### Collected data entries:
◆ ◆ ◆
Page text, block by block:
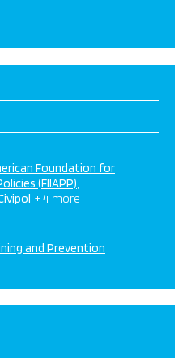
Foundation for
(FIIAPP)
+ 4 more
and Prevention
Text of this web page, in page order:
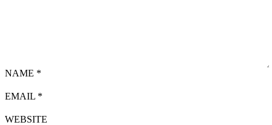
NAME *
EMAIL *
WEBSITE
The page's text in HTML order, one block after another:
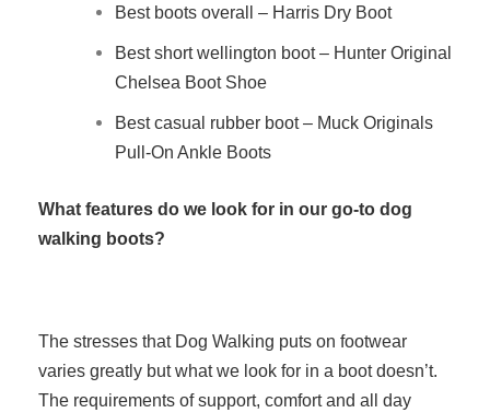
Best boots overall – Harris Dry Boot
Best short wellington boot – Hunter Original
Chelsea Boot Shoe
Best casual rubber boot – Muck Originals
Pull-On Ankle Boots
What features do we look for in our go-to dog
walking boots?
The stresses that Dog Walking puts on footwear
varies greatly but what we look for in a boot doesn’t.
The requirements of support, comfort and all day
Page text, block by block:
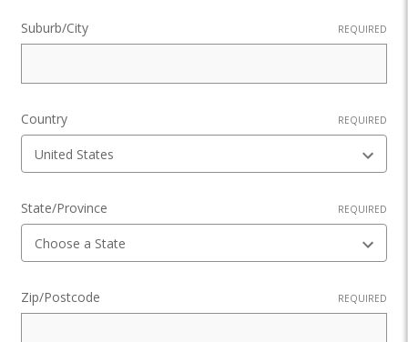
◆ ◆ ◆
### PROBLEM DETAILS:
Could you set down the data exactly as given, minus its pictures?

### TASK ANSWER:
Page text, block by block:
Foundation for
(FIIAPP)
+ 4 more
and Prevention
Text of this web page, in page order:
NAME *
EMAIL *
WEBSITE
The page's text in HTML order, one block after another:
Best boots overall – Harris Dry Boot
Best short wellington boot – Hunter Original
Chelsea Boot Shoe
Best casual rubber boot – Muck Originals
Pull-On Ankle Boots
What features do we look for in our go-to dog
walking boots?
The stresses that Dog Walking puts on footwear
varies greatly but what we look for in a boot doesn’t.
The requirements of support, comfort and all day
Page text, block by block:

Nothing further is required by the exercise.